Please Pardon My Ignorance: "facedown starfish caper"?


----------



## sweetdreams75

We go for a lot of Harley rides so I sent him the following:
I would like to ride you like a Harley. Hard and fast through the strait-aways and slow and smooth around the curves.


----------



## rj700

DW is at boy scout camp all week and it just went over 100 degrees. Text went:

Me: how you holding up blondie?
Her: Hot! Hot! Hot!
Me: Are we talking the weather or ur just making sure I miss you even more?
Her: Both.


----------



## Cre8ify

srtjm--That was a reference to a prior post--

Kukui oil foot massage...back massage...neck nuzzle...*face down starfish.*..reach around rub...O together.


And a new entry:
With this heat you might end up with the dark chocolate melted in your hands
>
Mark spots on the map with them and I'll follow to the sweet treasure
>
Save a piece for me

Wish me luck on this one. I've probably over reached and I bet she won't save me a piece.


----------



## blueskies30

My Husband won't respond to even the most calmest of sexy texts.
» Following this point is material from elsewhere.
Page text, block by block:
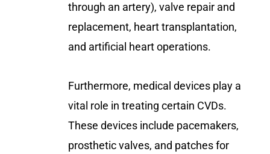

He responds saying he does not sext. 

I still want to try some of these, I guess I'll see what his response is closer to the time we can see each other. He's away working and I think those texts just make distance harder for him
_Posted via Mobile Device_


----------



## WorkingOnMe

My wife is out of town at a conference. We both have iphones so I tried to get her to do some sexy facetime. Unfortunately she has a roommate while she's there, so nope. No sexy facetime. She did facetime me this morning while I was just out of the shower. I could tell she was really nervous that I would point the camera down...she was in the hotel restaurant.


----------



## larry.gray

Wifey was coming to town and have lunch with me today.

I'm in a meeting and get a text: Headed to the shower, should be in town around 11:30.

Me: This text is worthless without pictures

I get picture message, but have to sit on it for 45 more minutes until I'm out of the meeting.


----------



## I'mAllIn

That's awesome! Your wife is definitely a keeper. It sounds like you guys have lots of fun together.



larry.gray said:


> Wifey was coming to town and have lunch with me today.
> 
> I'm in a meeting and get a text: Headed to the shower, should be in town around 11:30.
> 
> Me: This text is worthless without pictures
> 
> I get picture message, but have to sit on it for 45 more minutes until I'm out of the meeting.


----------



## I'mAllIn

I'm not real comfortable texting pictures of myself, but I like to text (and he seems to like to get) pictures of lingerie I'm thinking of buying with something like "do you like this color" or if I'm wanting him to hurry home I'll text a picture of his favorite garter and stockings and ask him "heels or no heels".


----------



## F27

I'm getting married next month. Its small party and only few people will be invited... don't bring any gift. Just bring someone who will marry me. 
oh funny me


----------